→ TASK TO CARRY OUT
Gather all lines with "than" from the records.

→ EXERCISE MATERIALS
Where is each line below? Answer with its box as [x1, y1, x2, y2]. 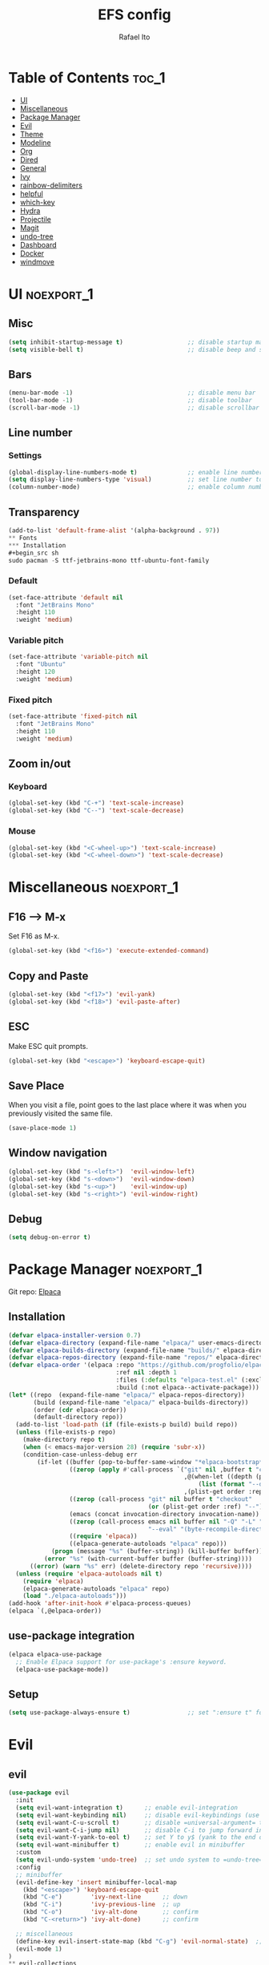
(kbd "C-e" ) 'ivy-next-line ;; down [22, 1893, 188, 1901]
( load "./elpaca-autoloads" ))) [22, 1592, 127, 1600]
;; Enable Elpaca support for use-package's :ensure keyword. [15, 1657, 227, 1666]
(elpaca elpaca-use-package [8, 1650, 102, 1658]
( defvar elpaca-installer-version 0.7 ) [8, 1331, 142, 1339]
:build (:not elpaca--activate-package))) [115, 1383, 260, 1391]
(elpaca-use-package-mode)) [15, 1665, 110, 1673]
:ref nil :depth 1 [115, 1369, 178, 1377]
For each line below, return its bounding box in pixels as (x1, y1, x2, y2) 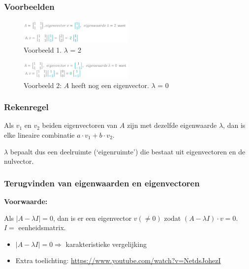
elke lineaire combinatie (4, 129, 75, 140)
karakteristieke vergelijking (65, 239, 147, 249)
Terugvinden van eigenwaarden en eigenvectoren (4, 177, 200, 189)
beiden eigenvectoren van (42, 120, 118, 130)
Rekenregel (4, 101, 49, 113)
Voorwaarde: (4, 196, 48, 206)
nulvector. (4, 156, 34, 166)
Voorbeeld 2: (24, 80, 62, 90)
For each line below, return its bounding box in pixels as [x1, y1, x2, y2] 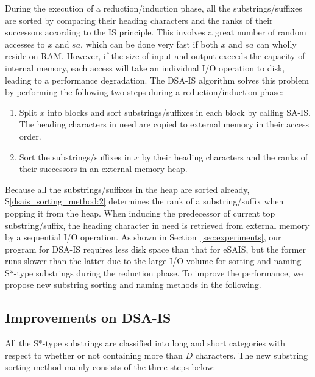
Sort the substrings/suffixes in [19, 150, 132, 163]
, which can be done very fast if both [80, 37, 218, 50]
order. [19, 129, 41, 142]
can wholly [257, 37, 297, 50]
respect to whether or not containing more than [5, 348, 183, 361]
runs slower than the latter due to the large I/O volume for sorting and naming [5, 254, 302, 267]
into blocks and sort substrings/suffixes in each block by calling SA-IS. [47, 106, 311, 118]
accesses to [5, 37, 45, 50]
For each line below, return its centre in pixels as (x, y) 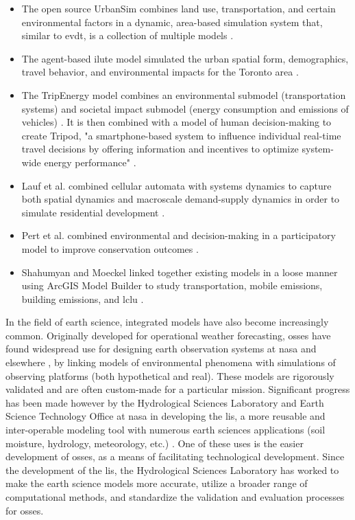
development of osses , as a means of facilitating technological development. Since (175, 456)
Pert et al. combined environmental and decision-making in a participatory (179, 235)
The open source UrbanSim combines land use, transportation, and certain (179, 8)
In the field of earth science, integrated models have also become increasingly (167, 322)
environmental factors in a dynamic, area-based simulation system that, (172, 22)
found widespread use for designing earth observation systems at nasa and (161, 349)
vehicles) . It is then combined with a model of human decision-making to (176, 122)
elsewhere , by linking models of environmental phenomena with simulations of (171, 362)
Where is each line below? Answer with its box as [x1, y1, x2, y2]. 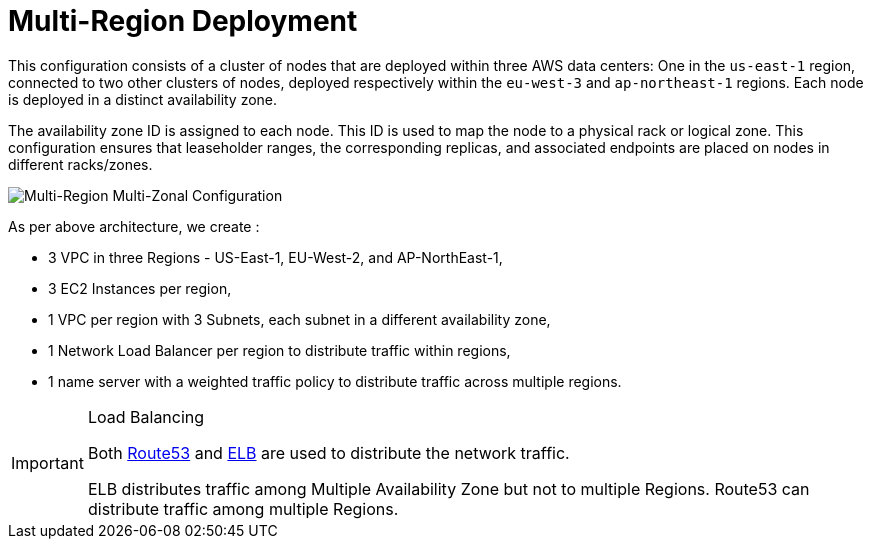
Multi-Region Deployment [8, 4, 358, 38]
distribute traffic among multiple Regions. [87, 498, 399, 519]
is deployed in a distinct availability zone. [8, 90, 278, 108]
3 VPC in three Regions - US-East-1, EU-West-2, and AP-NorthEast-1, [48, 248, 503, 266]
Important [11, 452, 84, 473]
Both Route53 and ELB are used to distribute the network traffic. [87, 442, 570, 463]
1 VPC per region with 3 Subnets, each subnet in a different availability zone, [48, 310, 551, 328]
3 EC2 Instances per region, [48, 279, 232, 297]
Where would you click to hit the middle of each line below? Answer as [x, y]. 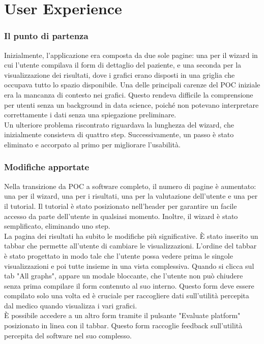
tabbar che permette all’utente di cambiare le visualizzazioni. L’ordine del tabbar [130, 246]
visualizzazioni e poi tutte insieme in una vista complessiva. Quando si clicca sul [129, 265]
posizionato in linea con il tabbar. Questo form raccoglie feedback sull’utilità [123, 325]
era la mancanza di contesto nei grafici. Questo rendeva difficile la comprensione [129, 94]
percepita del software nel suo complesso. [68, 335]
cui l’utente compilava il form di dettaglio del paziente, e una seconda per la [123, 65]
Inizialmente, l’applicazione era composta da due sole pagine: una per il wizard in [131, 55]
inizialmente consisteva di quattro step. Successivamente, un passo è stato [119, 134]
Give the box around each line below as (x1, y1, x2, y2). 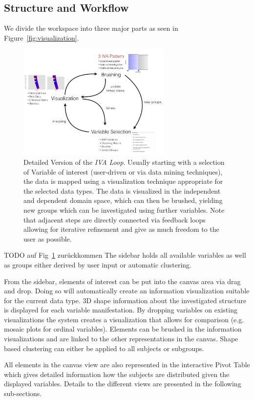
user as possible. (23, 233, 72, 244)
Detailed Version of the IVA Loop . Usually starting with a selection (23, 156, 225, 167)
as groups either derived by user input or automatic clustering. (4, 259, 192, 269)
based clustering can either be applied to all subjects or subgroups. (4, 343, 204, 353)
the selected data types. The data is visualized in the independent (23, 185, 221, 196)
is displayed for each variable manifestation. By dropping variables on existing (4, 305, 237, 315)
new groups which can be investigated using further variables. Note (23, 204, 225, 215)
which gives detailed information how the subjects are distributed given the (4, 369, 230, 379)
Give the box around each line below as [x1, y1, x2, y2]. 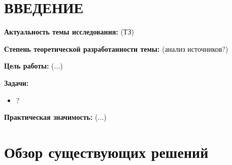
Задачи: [4, 77, 29, 88]
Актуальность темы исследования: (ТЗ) [4, 26, 134, 37]
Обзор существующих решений [4, 141, 209, 162]
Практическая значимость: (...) [4, 112, 107, 122]
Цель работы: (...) [4, 60, 63, 71]
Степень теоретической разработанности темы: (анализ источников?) [4, 43, 228, 54]
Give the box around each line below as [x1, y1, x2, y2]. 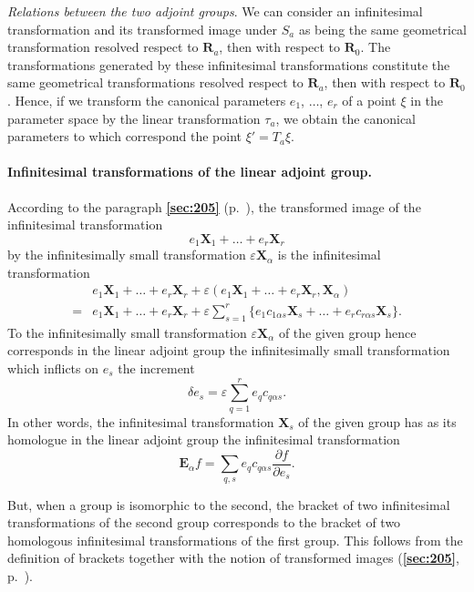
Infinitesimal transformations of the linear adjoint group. [7, 162, 372, 181]
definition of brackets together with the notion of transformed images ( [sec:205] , [7, 548, 459, 567]
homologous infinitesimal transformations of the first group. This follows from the [7, 530, 463, 549]
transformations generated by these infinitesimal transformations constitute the [7, 55, 450, 74]
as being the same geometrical [298, 19, 468, 38]
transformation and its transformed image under [7, 19, 278, 38]
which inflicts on [7, 358, 99, 377]
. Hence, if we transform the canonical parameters [7, 90, 286, 109]
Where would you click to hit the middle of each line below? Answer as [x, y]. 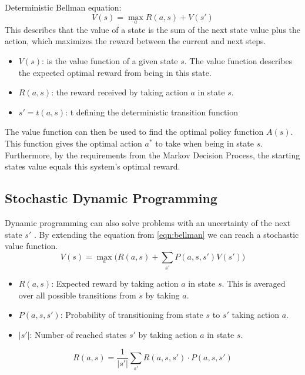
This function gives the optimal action [73, 143]
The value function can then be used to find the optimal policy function [134, 132]
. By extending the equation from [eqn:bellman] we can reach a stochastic [166, 234]
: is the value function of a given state [110, 61]
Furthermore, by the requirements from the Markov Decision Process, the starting [152, 155]
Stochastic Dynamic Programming [111, 198]
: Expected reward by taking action [115, 283]
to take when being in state [205, 143]
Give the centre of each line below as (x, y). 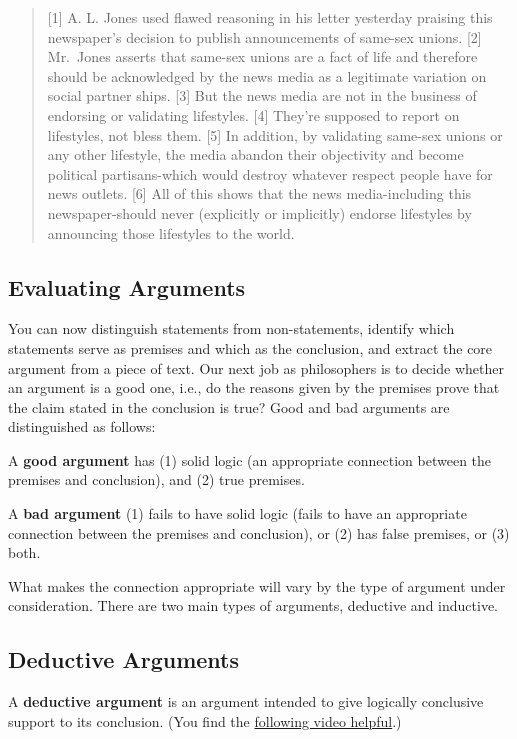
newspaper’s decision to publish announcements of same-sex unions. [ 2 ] (264, 36)
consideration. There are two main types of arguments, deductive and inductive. (253, 605)
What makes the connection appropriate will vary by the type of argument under (257, 585)
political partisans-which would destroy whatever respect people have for (270, 173)
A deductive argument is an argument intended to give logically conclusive (246, 701)
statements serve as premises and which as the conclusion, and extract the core (250, 347)
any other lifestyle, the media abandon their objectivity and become (255, 154)
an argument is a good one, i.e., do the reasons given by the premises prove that (254, 387)

→ ANSWER BOX
respect to whether or not containing more than [5, 348, 183, 361]
runs slower than the latter due to the large I/O volume for sorting and naming [5, 254, 302, 267]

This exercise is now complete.